That is, find all of the `div` tags with the `class` attribute which contains the string `views-row`. 

Next to grab the name, breeds, and ages of these pets, we’ll grab the children of each pet HTML object. For example:

In [49]:
head = "views-field views-field-field-pp-"
for pet in pets:
    name = pet.find('div', {'class': head + 'animalname'}).get_text(strip=True)
    primary_breed = pet.find('div', {'class': head + 'primarybreed'}).get_text(strip=True)
    secondary_breed = pet.find('div', {'class': head + 'secondarybreed'}).get_text(strip=True)
    age = pet.find('div', {'class': head + 'age'}).get_text(strip=True)
    print(name, primary_breed, secondary_breed, age)

(u'Audi', u'Belgian Malinois', u'', u'Age:5 years 7 months')
(u'Kobe', u'Cane Corso', u'', u'Age:1 year 8 months')
(u'Roxy', u'Terrier, American Pit Bull', u'Mix', u'Age:1 year 6 months')
(u'Bear', u'Retriever, Chesapeake Bay', u'Mix', u'Age:2 years 5 months')
(u'Teddy', u'Terrier, Jack Russell', u'Mix', u'Age:6 years 0 months')
(u'Chloe', u'Akita', u'Mix', u'Age:5 years 0 months')
(u'Drew', u'Retriever, Labrador', u'Retriever, Golden', u'Age:2 years 0 months')
(u'Harley', u'Terrier, American Pit Bull', u'Mix', u'Age:2 years 0 months')
(u'Sadie', u'Great Dane', u'Retriever, Labrador', u'Age:8 years 10 months')
(u'Megrita', u'Dutch Shepherd', u'Mix', u'Age:5 years 0 months')
(u'Molly', u'Mastiff', u'Rottweiler', u'Age:8 years 0 months')
(u'Butterbean', u'Terrier, Jack Russell', u'Mix', u'Age:7 years 0 months')
(u'Rowdy', u'Rottweiler', u'Mix', u'Age:6 years 0 months')
(u'Marco', u'Spaniel, American Cocker', u'', u'Age:5 years 0 months')
(u'Eva', u'Boxer', u'Mix', u'Age:6 years 0 months'

where each call to `find` is getting the children of a pet object, in particular, the `div`s with `class` attributes which look like `views-field views-field-field-pp-*`. Feel free to replace the above code with the cat or small animal pages provided and see how the output changes.

### Dynamic (Javascript) Webpages

In the above example, the webpages we were loading required no [Javascript](https://en.wikipedia.org/wiki/JavaScript).

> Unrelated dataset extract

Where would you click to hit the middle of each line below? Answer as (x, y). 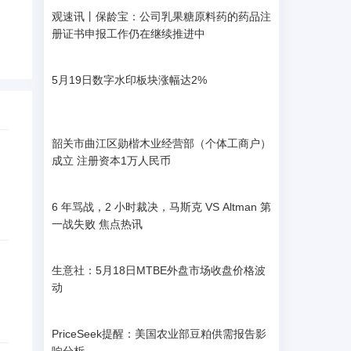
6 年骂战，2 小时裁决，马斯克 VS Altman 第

In other words, there was no input required on the users end to view the content of the page (e.g. a login). Let's try a more complicated example of webscraping where content is loaded dynamically.


Some characterirstics:
- It's slow
- It can handle javascript
- You get **html** code back
- Behave like a person


Requirements (one):
- Firefox + geckodriver (https://github.com/mozilla/geckodriver/releases)
- Chrome + chromedriver

    
geckodriver/chromedriver must have execution permissions (chmod +x geckodriver)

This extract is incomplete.